EXERCISE — Track down every line below that holds "circuito" and copy it.

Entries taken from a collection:

++++++++++

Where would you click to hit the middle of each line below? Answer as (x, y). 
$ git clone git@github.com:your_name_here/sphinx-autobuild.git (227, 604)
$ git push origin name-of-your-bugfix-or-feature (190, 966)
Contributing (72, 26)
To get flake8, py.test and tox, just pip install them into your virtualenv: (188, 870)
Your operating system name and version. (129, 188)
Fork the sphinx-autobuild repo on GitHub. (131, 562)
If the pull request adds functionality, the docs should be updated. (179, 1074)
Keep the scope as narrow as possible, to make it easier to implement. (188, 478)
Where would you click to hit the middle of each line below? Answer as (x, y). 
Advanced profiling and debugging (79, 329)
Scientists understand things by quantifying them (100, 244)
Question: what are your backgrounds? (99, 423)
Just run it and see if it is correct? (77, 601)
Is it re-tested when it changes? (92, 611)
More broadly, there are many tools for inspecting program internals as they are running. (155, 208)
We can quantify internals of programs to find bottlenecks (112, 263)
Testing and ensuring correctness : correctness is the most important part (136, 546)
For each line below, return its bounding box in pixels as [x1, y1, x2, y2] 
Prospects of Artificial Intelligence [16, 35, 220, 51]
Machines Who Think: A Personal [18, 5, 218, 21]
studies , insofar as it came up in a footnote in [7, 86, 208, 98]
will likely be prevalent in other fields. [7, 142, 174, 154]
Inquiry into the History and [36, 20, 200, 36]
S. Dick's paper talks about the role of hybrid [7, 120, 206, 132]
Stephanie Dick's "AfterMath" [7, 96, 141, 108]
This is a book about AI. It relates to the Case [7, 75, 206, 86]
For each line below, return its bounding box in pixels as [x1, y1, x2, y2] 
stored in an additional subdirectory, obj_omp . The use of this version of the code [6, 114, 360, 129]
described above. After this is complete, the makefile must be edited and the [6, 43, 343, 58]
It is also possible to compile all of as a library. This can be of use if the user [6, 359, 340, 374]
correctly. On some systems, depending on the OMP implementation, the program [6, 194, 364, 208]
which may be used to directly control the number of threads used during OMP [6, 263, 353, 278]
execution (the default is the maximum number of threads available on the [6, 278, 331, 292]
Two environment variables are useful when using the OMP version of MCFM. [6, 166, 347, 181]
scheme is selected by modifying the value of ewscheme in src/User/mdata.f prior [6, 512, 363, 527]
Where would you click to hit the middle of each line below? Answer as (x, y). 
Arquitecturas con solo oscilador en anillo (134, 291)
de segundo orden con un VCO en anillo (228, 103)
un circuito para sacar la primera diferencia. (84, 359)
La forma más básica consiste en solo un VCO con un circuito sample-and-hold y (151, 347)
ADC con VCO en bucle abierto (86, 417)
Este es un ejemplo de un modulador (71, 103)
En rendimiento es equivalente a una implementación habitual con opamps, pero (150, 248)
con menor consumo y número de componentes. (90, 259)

++++++++++

TASK RESPONSE —
un circuito para sacar la primera diferencia. (84, 359)
La forma más básica consiste en solo un VCO con un circuito sample-and-hold y (151, 347)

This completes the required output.